Р у т. Уже довольно далеко отсюда. По дороге в Кассель.
П о л и ц е й с к и й. Пожалуйста, без шуток. Все-таки примерно с полчаса назад он был здесь?
Р у т. Примерно полчаса назад он уехал отсюда на машине. На «мерседесе», который стоит перед домом.
П о л и ц е й с к и й. Уехал? Не понимаю. Кому принадлежит эта машина?
Р у т. Мне. Именно я отвезла этого человека километра за два отсюда, до пункта, который он мне указал, по дороге в Кассель.
П о л и ц е й с к и й. Надо ли понимать так, что вы сознательно помогли преступнику?
З о н н е н б р у х. Это был наш старый знакомый, мой бывший ученик.
П о л и ц е й с к и й. Это дела не меняет. Наш закон изолировал его от общества. Вы, сударыня, знали об этом?
Р у т. Меня это не интересовало.
П о л и ц е й с к и й. Не интересовало? Гм, поговорим об этом после. В данную минуту нас больше всего занимает, до какого места вы его довезли. Будет, пожалуй, проще всего, если, не теряя времени, мы попросим вас в нашу машину и поедем с вами — искать то место. Надеюсь, сударыня, вы хорошо его запомнили?
Р у т. Если это необходимо, пожалуйста, я готова.
П о л и ц е й с к и й. Прекрасно. Поторопимся. До свидания, господа. (Пропускает вперед Рут, указывая на дверь.)
Р у т (перед тем как выйти, оборачивается, смотрит на Лизель с жалостью). Ах, Лизель! (Обводит всех взглядом, кивает головой, выходит, за ней оба полицейских.)
Берта резкими движениями толкает за ними свое кресло, беспомощно останавливается перед захлопнувшейся дверью. Зонненбрух идет к лестнице, опирается на перила. Лизель неподвижна, глаза ее закрыты.
В и л л и (быстро взбегает вверх по лестнице в свою комнату, через минуту возвращается, пряча в кобуру пистолет). Я еду с ними, мама. (Выбегает.)
Б е р т а (двигает кресло в разных направлениях, как бы в поисках чего-то, тихо зовет).

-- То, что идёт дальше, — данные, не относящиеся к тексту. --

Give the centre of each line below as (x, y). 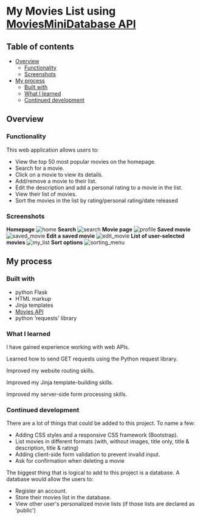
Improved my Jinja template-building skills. (60, 382)
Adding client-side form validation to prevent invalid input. (87, 454)
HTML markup (33, 298)
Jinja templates (34, 305)
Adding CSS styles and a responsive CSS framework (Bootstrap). (97, 435)
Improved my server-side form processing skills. (67, 394)
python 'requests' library (46, 318)
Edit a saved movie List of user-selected (116, 236)

Вальтер!
Зонненбрух подходит, останавливается перед ней, кладет руку ей на плечо.
Л и з е л ь (открывает глаза, смотрит на всех, словно не узнает, подносит руку ко лбу, говорит шепотом). Пойду лягу… я смертельно устала… (Медленно уходит в столовую.)

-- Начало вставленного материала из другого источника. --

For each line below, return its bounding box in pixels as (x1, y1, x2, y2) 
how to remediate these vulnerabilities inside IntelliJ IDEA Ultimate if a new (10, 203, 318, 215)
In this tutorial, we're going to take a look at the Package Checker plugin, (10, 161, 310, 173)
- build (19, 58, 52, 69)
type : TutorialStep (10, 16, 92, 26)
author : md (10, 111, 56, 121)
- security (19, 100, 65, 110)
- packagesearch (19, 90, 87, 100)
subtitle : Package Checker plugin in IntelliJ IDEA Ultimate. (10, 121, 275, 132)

З о н н е н б р у х (после долгого молчания). Отправляйся и ты, Берта. Я зайду к тебе потом.
Б е р т а. Не оставляй меня в одиночестве, Вальтер.
З о н н е н б р у х. Извини, пожалуйста, мне необходимо побыть одному, совсем одному. Я пройдусь немного по саду.
Б е р т а. Ну хорошо, только недолго, ночи уже холодные. Я буду ждать тебя. (Выезжает в столовую.)
Зонненбрух подходит к камину, тушит лампу, идет к двери террасы, раздвигает портьеру, стоя на пороге, смотрит в ночь.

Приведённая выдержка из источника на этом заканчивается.